Inge Lønning, one of the most respected elders in Norwegian politics, died on Sunday while out skiing with his family in the mountains at Beitostølen. Lønning, who has been both a Member of Parliament and a dean of the University of Oslo, suddenly collapsed and efforts to revive him failed.
Lønning, a theologian as well as a politician, was 75 years old but still active in both the Conservative Party and in social issues. He took part in a broadcast debate for Radio Nova in Oslo just last week and also had been a candidate in the upcoming parliamentary elections.
“It is with great sorrow that we received word that Inge Lønning had passed away,” Høyre leader and candidate for prime minister, Erna Solberg, said on Monday. She called Lønning an outstanding figure within academia, theology and politics in Norway.
“For Høyre, he has been an ideological cornerstone for generations,” Solberg said, adding that “on many occasions, he was the oldest in the room, but the youngest in mindset. He could enter any debate and take part with great rhetoric, historic knowledge, humour and commitment.”
Lønning, originally from Bergen, was a Member of Parliament for Høyre from 1997 until 2009, and served as vice president of the Parliament from 2005 to 2009. He was also Høyre’s deputy leader from 1998 until 2002.

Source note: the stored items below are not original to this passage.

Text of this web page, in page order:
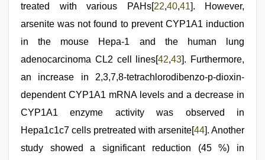
treated with various PAHs[22,40,41]. However,
arsenite was not found to prevent CYP1A1 induction
in the mouse Hepa-1 and the human lung
adenocarcinoma CL2 cell lines[42,43]. Furthermore,
an increase in 2,3,7,8-tetrachlorodibenzo-p-dioxin-
dependent CYP1A1 mRNA levels and a decrease in
CYP1A1 enzyme activity was observed in
Hepa1c1c7 cells pretreated with arsenite[44]. Another
study showed a significant reduction (45 %) in
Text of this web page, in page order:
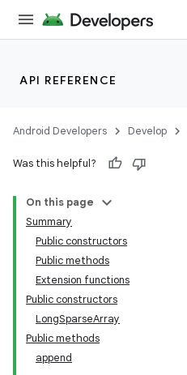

Before that, he headed Europabevegelsen, the organization advocating Norway’s membership in the EU, and he was a major part of the EU debate leading up to the referendum on EU membership that was narrowly defeated in 1994.
Lønning also served as dean of the University of Oslo from 1985 until 1992, after serving as pastor in the 1960s in Bergen and as a top city politician for Høyre in Oslo in the 1970s. He was known as a champion of youth and human rights, as well as those suffering from psychological disorders. He addressed Norway’s Parliament last week and had been working on proposed refinements of Norway’s Constitution.
His death brought a flood of tributes from media commentators and party colleagues, who called him a pillar of their cause. “Inge loved to stand on the barricades,” Solberg said. “He will always be remembered.”